◆ Task instructions: Could you print, exactly and without pictures, only the lines from the one with "Create an Account" through the end of the records below?

◆ Records provided:
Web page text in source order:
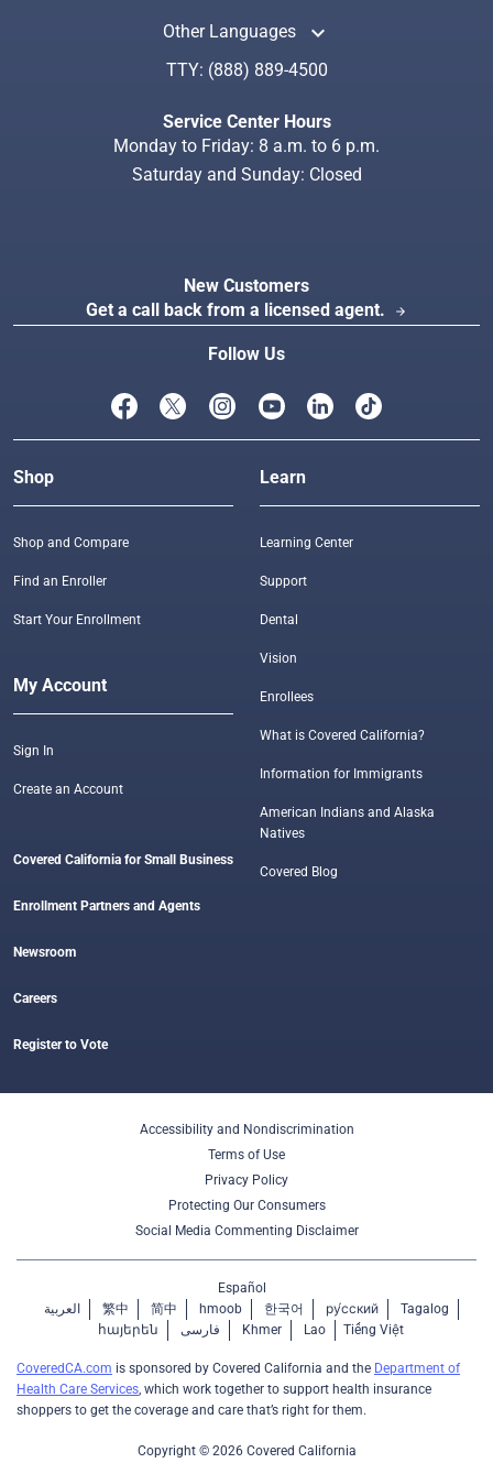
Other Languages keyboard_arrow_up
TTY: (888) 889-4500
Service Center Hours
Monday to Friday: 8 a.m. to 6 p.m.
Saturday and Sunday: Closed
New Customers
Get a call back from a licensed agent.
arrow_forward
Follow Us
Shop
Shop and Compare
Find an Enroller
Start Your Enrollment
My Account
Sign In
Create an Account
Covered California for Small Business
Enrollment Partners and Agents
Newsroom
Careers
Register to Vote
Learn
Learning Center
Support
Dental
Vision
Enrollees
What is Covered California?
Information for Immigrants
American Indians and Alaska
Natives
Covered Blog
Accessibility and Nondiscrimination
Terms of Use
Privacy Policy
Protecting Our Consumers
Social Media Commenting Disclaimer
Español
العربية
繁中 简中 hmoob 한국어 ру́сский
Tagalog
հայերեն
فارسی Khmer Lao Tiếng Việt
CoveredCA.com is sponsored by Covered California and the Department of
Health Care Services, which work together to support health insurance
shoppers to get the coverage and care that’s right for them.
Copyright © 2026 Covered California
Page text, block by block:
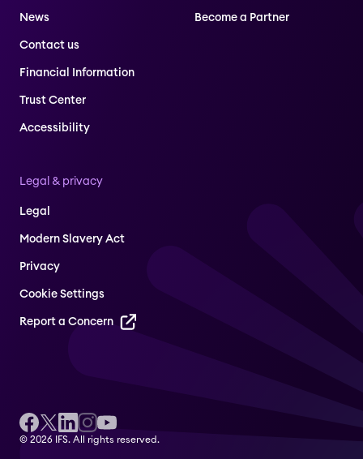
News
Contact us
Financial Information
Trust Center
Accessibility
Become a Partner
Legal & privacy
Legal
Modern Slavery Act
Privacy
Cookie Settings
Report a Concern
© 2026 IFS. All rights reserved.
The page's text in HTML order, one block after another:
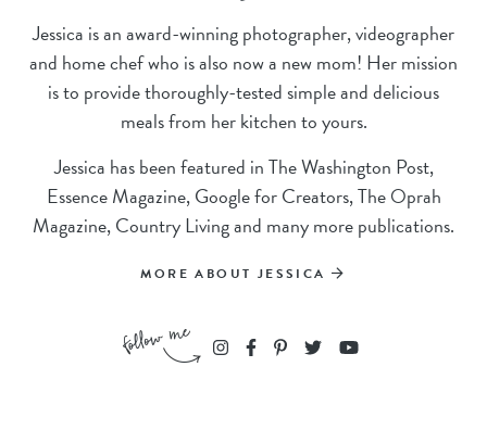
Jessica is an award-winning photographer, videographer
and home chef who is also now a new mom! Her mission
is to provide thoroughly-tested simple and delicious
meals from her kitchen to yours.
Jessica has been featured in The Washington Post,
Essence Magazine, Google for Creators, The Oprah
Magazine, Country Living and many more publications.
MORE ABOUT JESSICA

◆ Response to this task:
Create an Account
Covered California for Small Business
Enrollment Partners and Agents
Newsroom
Careers
Register to Vote
Learn
Learning Center
Support
Dental
Vision
Enrollees
What is Covered California?
Information for Immigrants
American Indians and Alaska
Natives
Covered Blog
Accessibility and Nondiscrimination
Terms of Use
Privacy Policy
Protecting Our Consumers
Social Media Commenting Disclaimer
Español
العربية
繁中 简中 hmoob 한국어 ру́сский
Tagalog
հայերեն
فارسی Khmer Lao Tiếng Việt
CoveredCA.com is sponsored by Covered California and the Department of
Health Care Services, which work together to support health insurance
shoppers to get the coverage and care that’s right for them.
Copyright © 2026 Covered California
Page text, block by block:
News
Contact us
Financial Information
Trust Center
Accessibility
Become a Partner
Legal & privacy
Legal
Modern Slavery Act
Privacy
Cookie Settings
Report a Concern
© 2026 IFS. All rights reserved.
The page's text in HTML order, one block after another:
Jessica is an award-winning photographer, videographer
and home chef who is also now a new mom! Her mission
is to provide thoroughly-tested simple and delicious
meals from her kitchen to yours.
Jessica has been featured in The Washington Post,
Essence Magazine, Google for Creators, The Oprah
Magazine, Country Living and many more publications.
MORE ABOUT JESSICA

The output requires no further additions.